Since for both HIV and HCV the small-molecule compounds used to design the drugs are needed to be assayed in vitro and in vivo, the popular in-silico Quantitative Structure-Activity Relationship (QSAR) modelling is applied extensively in HIV/HCV inhibitor studies due to its charming "black-box" characteristics as well as its well prediction ability. Normally the QSAR modelling can be viewed as a computational technique to elucidate a quantitative correlation between chemical structure and biological activity [21]. Recently, considerable QSAR studies have been made for HIV/HCV inhibitors studies [5-18]. However, these studies were mainly focused on specific types of targets or specific diseases individually. Few studies have been performed on the multi-target HIV-HCV co-infection QSAR modelling. Although the ways in which co-infection with HIV and HCV affect the body are still poorly understood, it has been indicated that both HIV-1 Protease and HCV NS3 Protease are responsible for cleaving the viral polyproteins during the course of their action to produce the individual proteins of the mature viruses. Similarly, HIV-1 reverse transcriptase and HCV NS5B can be affected by either nucleoside inhibitor that terminates nucleic acid synthesis or non-nucleoside inhibitor that impairs enzymatic function [22,23]. All these evidences have indicated that it is possible to design certain inhibitors that aim at both HIV targets and HCV targets simultaneously. From this point of view, multi-target co-infection QSAR modelling for HIV and HCV is attractive and promising, due to that it is easy to achieve and expected to provide useful clues on how to synthesize such co-inhibitors with improved affinities.

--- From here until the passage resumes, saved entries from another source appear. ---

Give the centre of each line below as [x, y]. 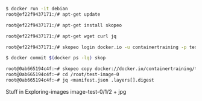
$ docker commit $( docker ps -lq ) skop [56, 58]
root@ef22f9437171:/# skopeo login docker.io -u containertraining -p [96, 47]
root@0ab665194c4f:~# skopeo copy [49, 69]
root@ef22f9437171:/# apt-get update [53, 14]
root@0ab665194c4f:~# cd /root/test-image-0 [62, 75]
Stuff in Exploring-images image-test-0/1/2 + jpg [66, 91]
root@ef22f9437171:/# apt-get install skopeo [64, 25]
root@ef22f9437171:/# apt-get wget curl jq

In our previous study, we presented a multi-target QSAR modelling on HIV-1 inhibitors individually [31]. In this study we desire to extend this model to investigate the multi-target QSAR modelling of HIV and HCV jointly and simultaneously, and aim at providing useful clues on the design of HIV-HCV co-inhibitors. The QSAR modelling of HIV-HCV co-infection inhibitors (co-inhibitors for short) was addressed by applying an efficient accelerated gradient method based multi-task learning (MTL) model provided by us formerly in machine learning community [24]. QSAR studies were performed on 9 datasets of HIV and HCV inhibitors. By using our MTL framework, the correlations among different set of inhibitors were utilized and an efficient multi-target QSAR modelling of HIV-HCV co-inhibitors was obtained. According to the importance of each descriptor in QSAR model, the Drug-like index (DL) features [25] for inhibitor description were ranked, and a drug structure-activity simulation were performed to investigate the relationships between compound structures and binding affinities based on the ranked molecule descriptors.

Methods

A Dataset

Our integrated dataset contains 3 kinds of HIV target subsets and 6 kinds of HCV target subsets, which were compiled from a thoroughly literature reviewing, consisting of inhibitors with their binding affinities on HIV protease, integrase and reverse RT, as well as HCV NS3 and NS5B respectively. This data provided the first time a comprehensive data source for multi-target HIV-HCV co-infection QSAR study. In our study, these inhibitors are correspondingly referred as (1) protease inhibitors, which prevent HIV from processing and packaging new virulent viral particles, (2) integrase inhibitors, which inhibit the proviral DNA to insert into the host cell genome, (3) non-nucleoside reverse transcriptase inhibitors (NNRTI), which inhibit the virus by preventing the transcribing of its genomic DNA into proviral DNA for incorporation into the host cell DNA, (4) NS3 serine protease inhibitors, which prevent polyprotein processing and restore the hepatocytes innate antiviral response, and (5) NS5B polymerase inhibitors, which prohibit the synthesis of RNA strands of HCV. All the enzymes affected by these inhibitors have been reported as the most important targets for chemotherapeutic agents against the diseases caused by HIV/HCV. General descriptions of inhibitors for these targets were listed in Table 1.

Table 1. Dataset descriptions.

Similar to our previous study [31], the inhibitors were represented with 2 kinds of feature spaces referring to 32-dimensional General Descriptor (GD) features and 28-dimensional Drug-like index (DL) features. Although there are numerous types of descriptors to describe a chemical compound, none of a set of descriptors can guarantee to behave overwhelming better than others. Therefore, the widely applicable set of descriptors, i.e., the GD [25] was selected, together with the DL descriptor [26,27] as a complement.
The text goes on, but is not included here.